Years ago before I got married and started a family I attended an afterwork going-away party for a beloved coworker who was leaving to start at a new job. We had just finished putting in a full day’s work and were looking forward to a pleasant evening at this restaurant to bid farewell to the guest of honor. Imagine my surprise when suddenly I see a hand holding a HUGE stack of photos thrust inches from my face. I look up. It’s a coworker who recently became a dad. He told me to look at these photos of his baby and pass them along before everyone got their hands dirty with food.

My thoughts then:

  1. This evening is about the guest of honor, NOT your baby.

  2. I would NEVER shove photos of my baby in anyone’s face.
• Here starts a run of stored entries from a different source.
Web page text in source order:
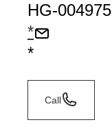
HG-004975
*
*
Call
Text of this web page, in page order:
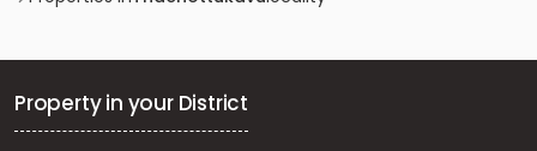
Thiruvananthapuram, Thiruvananthapuram, Vattiurkkav
Residential Land for Sale in Trivandrum, Malayinkeezhu,
Property in your District
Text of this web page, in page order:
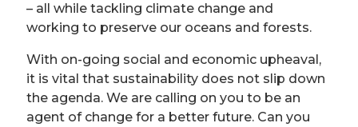
– all while tackling climate change and
working to preserve our oceans and forests.
With on-going social and economic upheaval,
it is vital that sustainability does not slip down
the agenda. We are calling on you to be an
agent of change for a better future. Can you

It’s one thing if someone ASKS to see the photos, but I’d never just shove them at anyone.

  3. Do you HAVE to bring so MANY photos? I’d be willing to look at the best THREE pictures, but SPARE me the whole roll of film’s worth.

So what did I do? I politely looked the first half-dozen in the stack, then smiled and handed the stack to the person on my right. I don’t think the dad liked what I did. He muttered something under his breath, not sure what, but I don’t care.

Fairydust, I admire your restraint in not spilling drinks all over the stack of pictures.

You counted all of them?? :eek:

You actually got me curious so I ran the same search. You can’t blame me for all of that because those words come up a mess o’times in Great Debates, where I almost never venture. I opened a couple of the other threads and discovered that both words showed up, but not together and not posted by me, so nyah nyah nyah! :stuck_out_tongue:

As I was driving home from work yesterday, I got to thinking about a coworker I had in Virginia. She’d just had one kid. She raved and gushed about him constantly. I finally saw him for the first time at a division picnic. What an amazingly out-of-control brat he was! Momma and Daddy and Grandma were bending over backwards to cater to the little monster. I was relieved when she was reassigned to a different section and I wasn’t subjected to her any longer. But I do feel sorry for the kid. He’s in for a shock when he gets into the world and discovers it doesn’t revolve around him after all!!

Yeah, but it was plausible, wasn’t it?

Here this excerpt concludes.